Author
Listed:
- Alberto Moldón
(Oxidative Stress and Cell Cycle Group, Universitat Pompeu Fabra, C/Doctor Aiguader 88, Barcelona 08003, Spain)
- Jordi Malapeira
(Oxidative Stress and Cell Cycle Group, Universitat Pompeu Fabra, C/Doctor Aiguader 88, Barcelona 08003, Spain)
- Natalia Gabrielli
(Oxidative Stress and Cell Cycle Group, Universitat Pompeu Fabra, C/Doctor Aiguader 88, Barcelona 08003, Spain)
- Madelaine Gogol
(Stowers Institute, Kansas City, Missouri 64110, USA)
- Blanca Gómez-Escoda
(Oxidative Stress and Cell Cycle Group, Universitat Pompeu Fabra, C/Doctor Aiguader 88, Barcelona 08003, Spain)
- Tsvetomira Ivanova
(Oxidative Stress and Cell Cycle Group, Universitat Pompeu Fabra, C/Doctor Aiguader 88, Barcelona 08003, Spain)
- Chris Seidel
(Stowers Institute, Kansas City, Missouri 64110, USA)
- José Ayté
(Oxidative Stress and Cell Cycle Group, Universitat Pompeu Fabra, C/Doctor Aiguader 88, Barcelona 08003, Spain)
Abstract
Cell cycle: what a difference a splice makes Genome-wide analyses in yeast have shown that the switch from mitosis to gamete-forming meiosis is associated with a dramatic change in gene expression profiles. One protein expressed only during meiosis is the cyclin Rem1, which enhances pre-meiotic intragenic recombination and ensures progression through meiosis. Moldón et al. now show that Rem1 expression in the fission yeast Saccharomyces pombe is controlled not only at the level of transcription, but also by splicing.
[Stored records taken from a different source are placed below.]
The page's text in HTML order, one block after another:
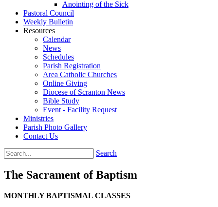
Anointing of the Sick
Pastoral Council
Weekly Bulletin
Resources
Calendar
News
Schedules
Parish Registration
Area Catholic Churches
Online Giving
Diocese of Scranton News
Bible Study
Event - Facility Request
Ministries
Parish Photo Gallery
Contact Us
Search
The Sacrament of Baptism
MONTHLY BAPTISMAL CLASSES
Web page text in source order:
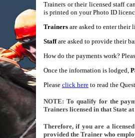
Trainers or their licensed staff
is printed on your Photo ID
Trainers are asked to enter their
Staffare asked to provide their
How do the payments work?
Once the information is lodged,
Please click here to read the
NOTE: To qualify for the
Trainers licensed in that State
Therefore, if you are a
provided the Trainer who
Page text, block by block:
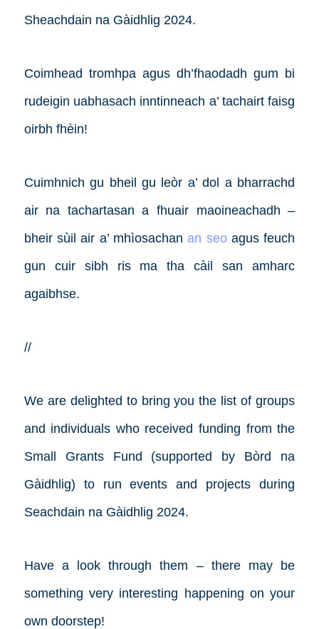
Sheachdain na Gàidhlig 2024.
Coimhead tromhpa agus dh’fhaodadh gum bi
rudeigin uabhasach inntinneach a’ tachairt faisg
oirbh fhèin!
Cuimhnich gu bheil gu leòr a’ dol a bharrachd
air na tachartasan a fhuair maoineachadh –
bheir sùil air a’ mhìosachan an seoagus feuch
gun cuir sibh ris ma tha càil san amharc
agaibhse.
//
We are delighted to bring you the list of groups
and individuals who received funding from the
Small Grants Fund (supported by Bòrd na
Gàidhlig) to run events and projects during
Seachdain na Gàidhlig 2024.
Have a look through them – there may be
something very interesting happening on your
own doorstep!
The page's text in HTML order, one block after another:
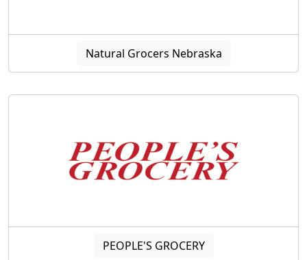
Natural Grocers Nebraska
PEOPLE'S GROCERY
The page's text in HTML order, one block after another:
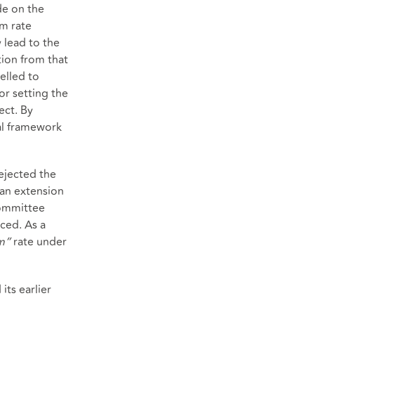
on the
rate
lead to the
from that
to
setting the
By
framework
the
extension
As a
rate under
its earlier
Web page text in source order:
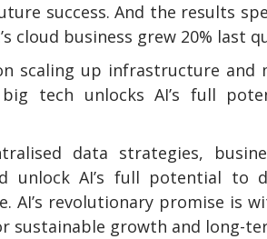
success. And the results
cloud business grew 20% last
scaling up infrastructure and
tech unlocks AI’s full
data strategies,
unlock AI’s full potential to
AI’s revolutionary promise is
sustainable growth and long-
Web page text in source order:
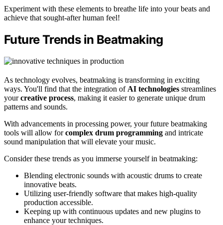
Experiment with these elements to breathe life into your beats and
achieve that sought-after human feel!
Future Trends in Beatmaking
As technology evolves, beatmaking is transforming in exciting
ways. You'll find that the integration of AI technologies streamlines
yourcreative process, making it easier to generate unique drum
patterns and sounds.
With advancements in processing power, your future beatmaking
tools will allow forcomplex drum programming and intricate
sound manipulation that will elevate your music.
Consider these trends as you immerse yourself in beatmaking:
Blending electronic sounds with acoustic drums to create
innovative beats.
Utilizing user-friendly software that makes high-quality
production accessible.
Keeping up with continuous updates and new plugins to
enhance your techniques.
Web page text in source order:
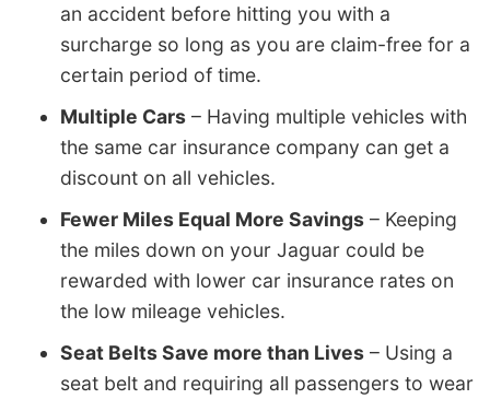
an accident before hitting you with a
surcharge so long as you are claim-free for a
certain period of time.
Multiple Cars – Having multiple vehicles with
the same car insurance company can get a
discount on all vehicles.
Fewer Miles Equal More Savings – Keeping
the miles down on your Jaguar could be
rewarded with lower car insurance rates on
the low mileage vehicles.
Seat Belts Save more than Lives – Using a
seat belt and requiring all passengers to wear
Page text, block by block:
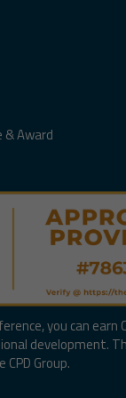
& Award
you can earn
development.
Group.
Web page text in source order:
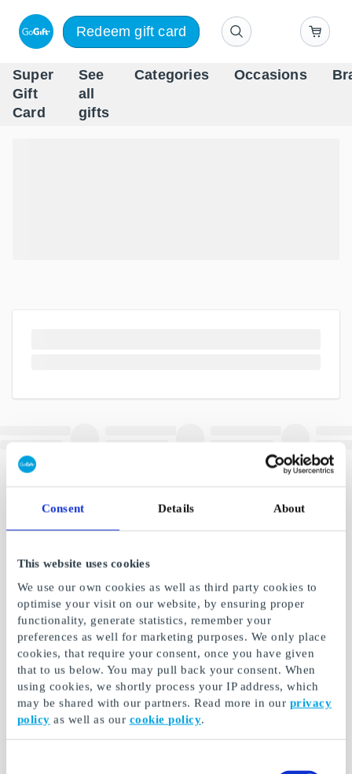
Consent Details About
This website uses cookies
We use our own cookies as well as third party cookies to
optimise your visit on our website, by ensuring proper
functionality, generate statistics, remember your
preferences as well for marketing purposes. We only place
cookies, that require your consent, once you have given
that to us below. You may pull back your consent. When
using cookies, we shortly process your IP address, which
may be shared with our partners. Read more in our privacy
policy as well as our cookie policy.
Redeem gift card
Super
Gift
Card
See
all
gifts
Categories Occasions
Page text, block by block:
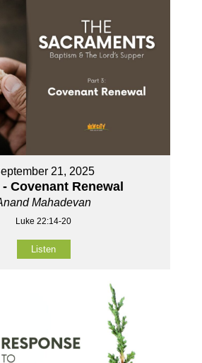
21, 2025
- Covenant Renewal
Mahadevan
Luke 22:14-20
Listen
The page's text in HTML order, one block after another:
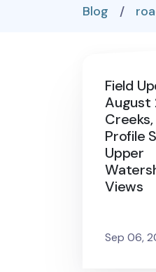
Blog /
Field
August
Profile
Upper
Views
Sep 06,

In mitotic cells, binding of the Fkh2 transcription factor to the Rem1 promoter yields a transcript that retains its introns so that only a short protein is produced; this protein affects recombination levels. In meiotic cells, binding of a meiosis-specific transcription factor, Mei4, to the Rem1 promoter results in splicing of Rem1, and the active cyclin. Thus two transcription factors can differentially modify splicing of the same gene.
Suggested Citation
Alberto Moldón & Jordi Malapeira & Natalia Gabrielli & Madelaine Gogol & Blanca Gómez-Escoda & Tsvetomira Ivanova & Chris Seidel & José Ayté, 2008.
"Promoter-driven splicing regulation in fission yeast,"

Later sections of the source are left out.